_Assigned task_. Print nothing but the lines from the start of the listing below through the line that contains "-c CAMERA, --camera CAMERA (70, 1240)". Do not include the pictures.

====== Data supplied

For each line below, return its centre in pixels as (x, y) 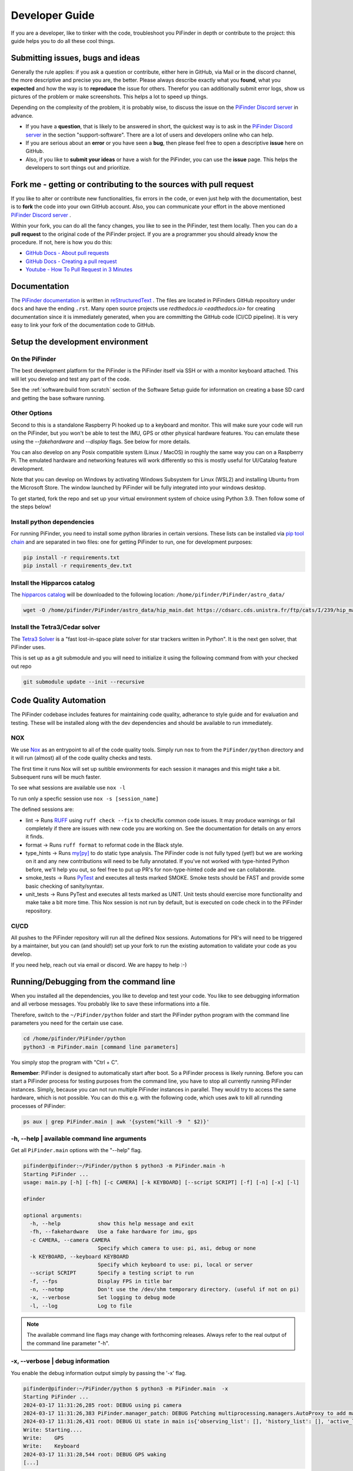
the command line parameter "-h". (68, 1343)
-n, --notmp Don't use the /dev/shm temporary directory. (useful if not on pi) (164, 1289)
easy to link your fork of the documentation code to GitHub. (83, 325)
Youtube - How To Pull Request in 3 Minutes (79, 269)
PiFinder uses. (28, 647)
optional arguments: (53, 1215)
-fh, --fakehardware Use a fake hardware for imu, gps (113, 1232)
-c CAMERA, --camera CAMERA (70, 1240)
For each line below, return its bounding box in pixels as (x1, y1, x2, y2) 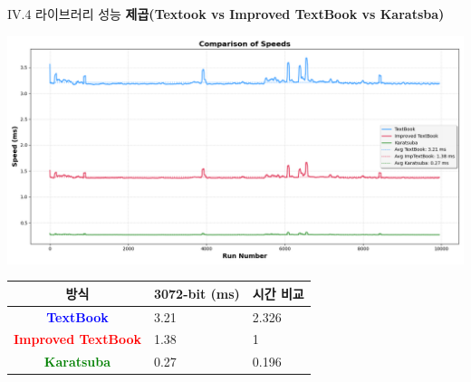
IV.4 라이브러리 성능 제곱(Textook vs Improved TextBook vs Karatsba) (7, 5, 445, 23)
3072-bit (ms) (153, 283, 240, 302)
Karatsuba (43, 352, 111, 371)
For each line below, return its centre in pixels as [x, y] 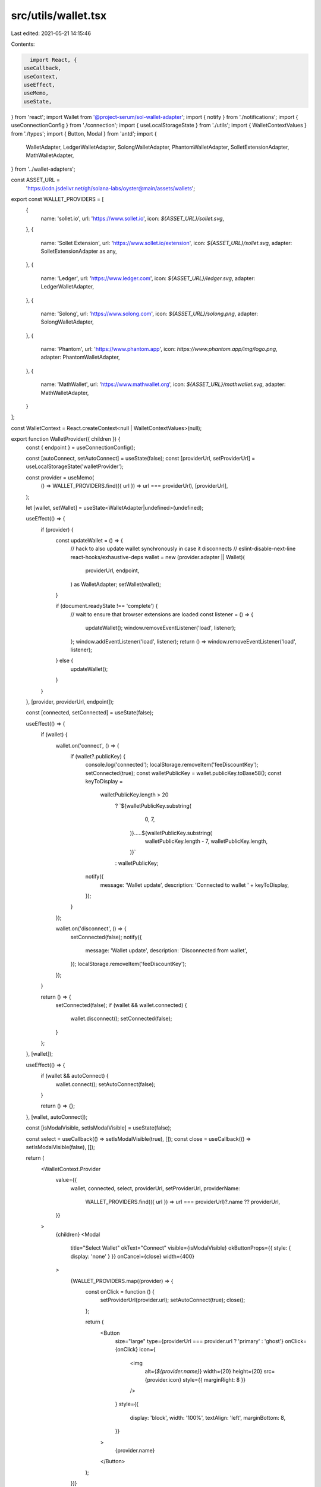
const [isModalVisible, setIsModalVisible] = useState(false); [99, 1128]
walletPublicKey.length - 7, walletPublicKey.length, [206, 841]
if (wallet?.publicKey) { [98, 756]
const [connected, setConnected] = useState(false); [90, 713]
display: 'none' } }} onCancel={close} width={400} [132, 1256]
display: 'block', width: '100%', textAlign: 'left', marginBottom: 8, [207, 1417]
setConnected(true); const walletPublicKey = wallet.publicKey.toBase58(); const [183, 773]
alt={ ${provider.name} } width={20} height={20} [204, 1372]
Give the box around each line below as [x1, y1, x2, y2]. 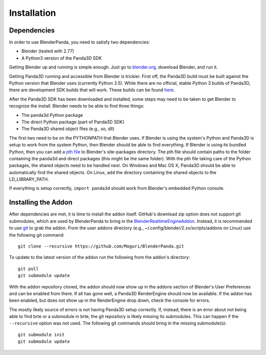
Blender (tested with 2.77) [21, 48, 74, 54]
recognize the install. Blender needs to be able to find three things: [9, 103, 145, 109]
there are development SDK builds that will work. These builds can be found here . [9, 87, 175, 93]
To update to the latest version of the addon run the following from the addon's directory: [9, 254, 190, 260]
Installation [9, 7, 56, 18]
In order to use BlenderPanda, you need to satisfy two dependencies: [9, 39, 150, 45]
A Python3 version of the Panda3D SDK [21, 55, 102, 61]
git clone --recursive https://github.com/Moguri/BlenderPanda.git [18, 243, 184, 249]
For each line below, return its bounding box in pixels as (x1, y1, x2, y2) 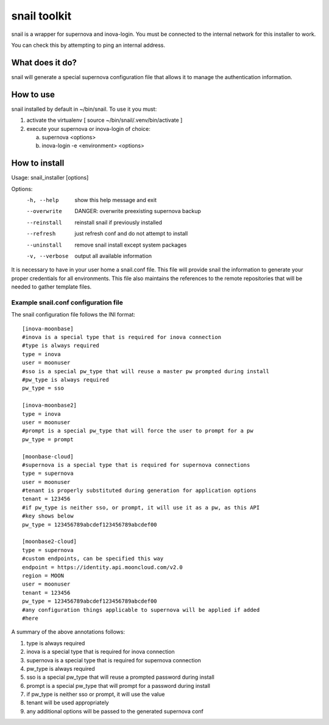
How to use (11, 89, 55, 100)
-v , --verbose (26, 253, 69, 259)
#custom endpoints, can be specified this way (22, 555, 164, 562)
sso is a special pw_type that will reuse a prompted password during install (26, 673, 214, 681)
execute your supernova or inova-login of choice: (26, 125, 150, 132)
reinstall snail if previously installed (74, 219, 163, 226)
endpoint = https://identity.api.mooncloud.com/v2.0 (22, 564, 183, 570)
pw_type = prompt (22, 436, 74, 443)
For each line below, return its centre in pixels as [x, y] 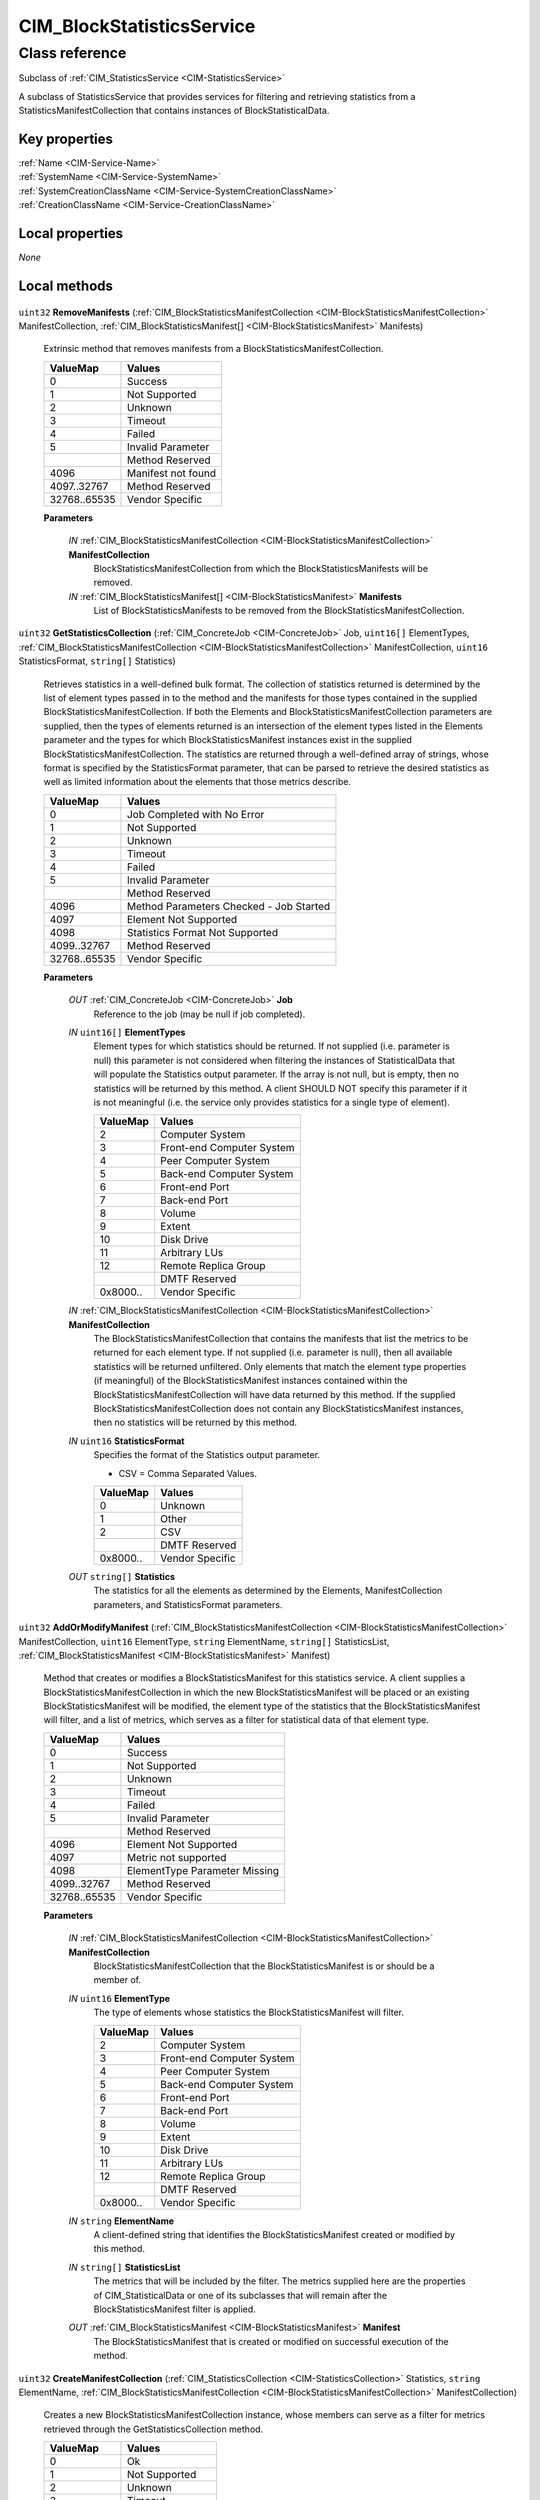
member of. [117, 1980]
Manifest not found [171, 473]
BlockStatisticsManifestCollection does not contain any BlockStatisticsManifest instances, [278, 1409]
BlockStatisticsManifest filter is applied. [175, 2309]
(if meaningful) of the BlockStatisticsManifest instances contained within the [250, 1381]
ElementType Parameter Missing [203, 1870]
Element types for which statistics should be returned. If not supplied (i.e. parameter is [271, 1046]
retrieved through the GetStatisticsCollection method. [153, 2429]
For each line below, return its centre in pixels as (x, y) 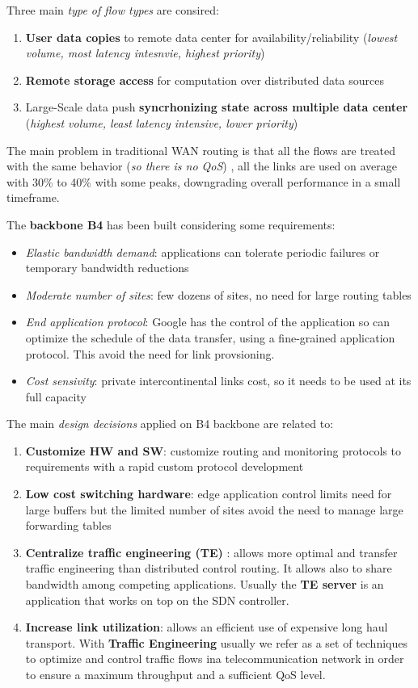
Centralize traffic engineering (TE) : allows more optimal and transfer (211, 552)
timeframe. (33, 197)
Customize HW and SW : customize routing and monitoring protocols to (213, 450)
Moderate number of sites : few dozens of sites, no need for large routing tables (218, 294)
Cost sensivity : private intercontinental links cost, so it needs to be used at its (218, 381)
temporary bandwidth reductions (107, 268)
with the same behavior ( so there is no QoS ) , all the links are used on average (202, 166)
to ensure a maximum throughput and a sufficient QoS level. (175, 674)
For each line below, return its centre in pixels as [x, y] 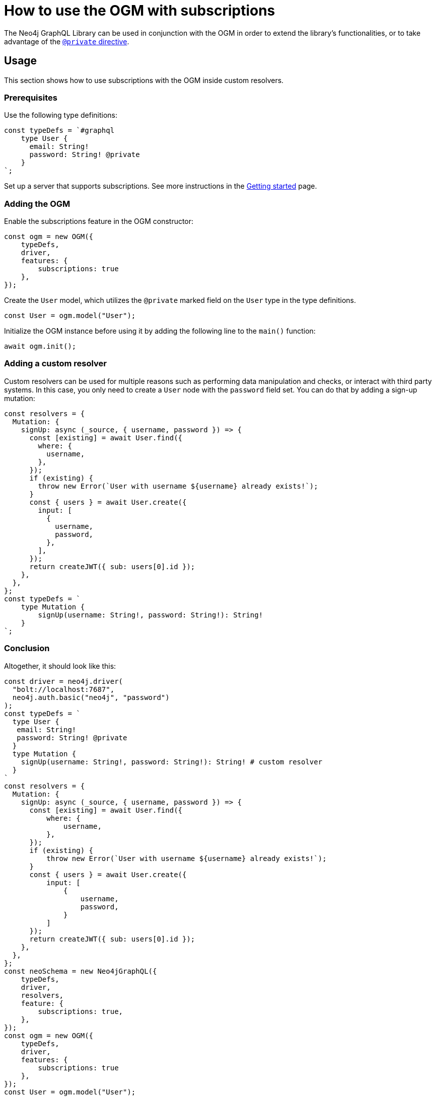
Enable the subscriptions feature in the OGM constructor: [99, 221]
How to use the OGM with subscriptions [140, 11]
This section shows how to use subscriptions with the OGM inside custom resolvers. [144, 80]
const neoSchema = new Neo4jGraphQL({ [81, 971]
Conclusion [27, 648]
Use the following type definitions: [61, 115]
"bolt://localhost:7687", [63, 689]
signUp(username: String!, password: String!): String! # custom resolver [172, 762]

============

_Written answer_.
For each line below, return its centre in pixels as (x, y) 
the command line parameter "-h". (68, 1343)
-n, --notmp Don't use the /dev/shm temporary directory. (useful if not on pi) (164, 1289)
easy to link your fork of the documentation code to GitHub. (83, 325)
Youtube - How To Pull Request in 3 Minutes (79, 269)
PiFinder uses. (28, 647)
optional arguments: (53, 1215)
-fh, --fakehardware Use a fake hardware for imu, gps (113, 1232)
-c CAMERA, --camera CAMERA (70, 1240)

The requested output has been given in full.